On the quenching of Na(2P) by HCl: nonadiabatic effects

The electronic structure aspects of the nonadiabatic reactive quenching process Na(2P)+HCl→NaCl+H were studied within an adiabatic states approach. Portions of the 1, 2 2A′ potential energy surfaces (PES’s) were characterized using state averaged-MCSCF/CI wave functions.
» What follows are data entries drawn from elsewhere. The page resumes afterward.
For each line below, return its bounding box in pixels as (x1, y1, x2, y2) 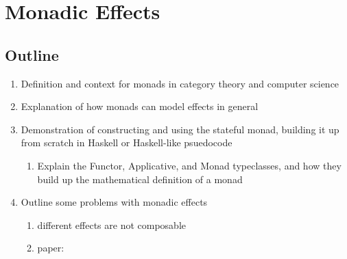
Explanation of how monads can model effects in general (21, 99, 259, 113)
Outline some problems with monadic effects (21, 195, 208, 209)
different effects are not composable (37, 217, 187, 232)
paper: (37, 241, 64, 255)
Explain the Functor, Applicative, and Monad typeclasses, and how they (37, 158, 342, 172)
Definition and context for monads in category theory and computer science (21, 76, 339, 90)
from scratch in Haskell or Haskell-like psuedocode (21, 135, 232, 150)
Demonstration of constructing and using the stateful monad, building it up (21, 122, 339, 136)
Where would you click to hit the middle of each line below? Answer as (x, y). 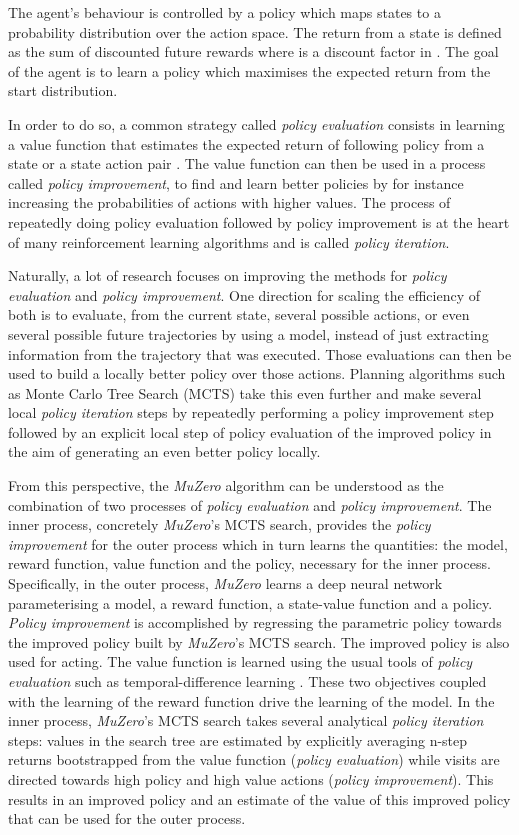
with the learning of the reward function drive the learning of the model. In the (251, 700)
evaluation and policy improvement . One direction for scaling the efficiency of (244, 294)
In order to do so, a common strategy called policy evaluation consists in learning (256, 123)
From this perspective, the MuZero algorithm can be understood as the (226, 485)
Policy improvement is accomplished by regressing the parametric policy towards (255, 622)
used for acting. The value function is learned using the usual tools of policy (240, 661)
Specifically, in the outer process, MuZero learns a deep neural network (225, 583)
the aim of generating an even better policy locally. (164, 451)
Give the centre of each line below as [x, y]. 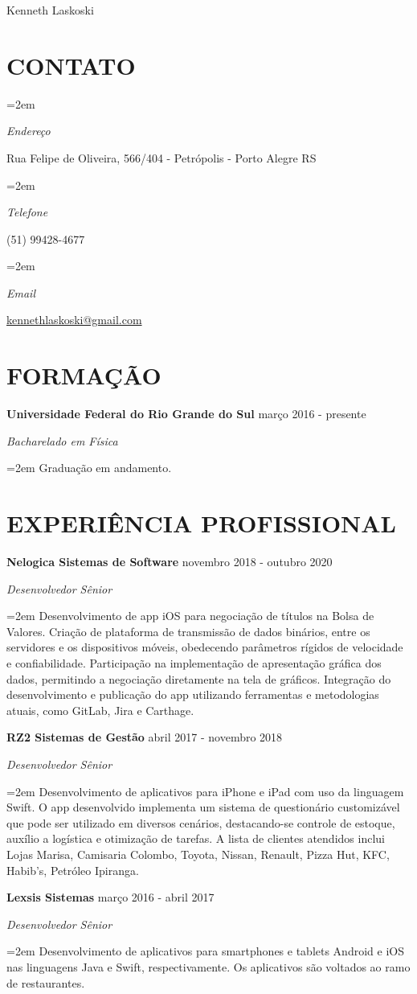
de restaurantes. [46, 982]
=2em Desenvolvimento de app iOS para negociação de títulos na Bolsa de [190, 616]
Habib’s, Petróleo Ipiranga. [73, 870]
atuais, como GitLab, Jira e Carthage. [100, 710]
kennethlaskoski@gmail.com [74, 320]
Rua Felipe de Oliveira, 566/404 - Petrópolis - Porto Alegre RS [161, 157]
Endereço [29, 131]
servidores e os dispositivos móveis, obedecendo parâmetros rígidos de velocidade [205, 647]

Two minima on the 2 2A′ PES were found, one in the entrance channel at ΔR(NaCl)=0.89 a0, ΔR(HCl)=0.01 a0, ∠NaClH=95.4° and a secondary minimum in the interaction region at ΔR(NaCl)=0.32 a0, ΔR(HCl)=0.60 a0, ∠NaClH=90.9°. On the 1 2A′ PES a saddle point was located at ΔR(NaCl)=0.34 a0, ΔR(HCl)=0.64 a0, ∠NaClH=55.1°. Here ΔR(X)=R(X)−Re(X). The global and secondary minima on the 2 2A′ PES are stable with respect to the Na(2P)+HCl asymptote by 0.24 and 0.13 eV, respectively, while the 1 2A′ saddle point is 0.75 eV above the ground state Na(2S)+HCl asymptote. Nonadiabatic coupling matrix elements 〈Ψ(2 2A′)‖(∂/∂Rα)Ψ(1 2A′)〉 were determined in the vicinity of the minima on the 2 2A′ PES and the saddle point on the 1 2A′ PES. The region of maximum nonadiabatic coupling as measured by the Massey strength does not correspond to any of these extrema. It was found in the neighborhood of ΔR(NaCl)=0.33 a0, ΔR(HCl)=0.70 a0, ∠NaClH=100°. This region is stable by 0.10 eV relative to the Na(2P)+HCl asymptote and is characterized by close approach of the 1 2A′ and 2 2A′ PES’s.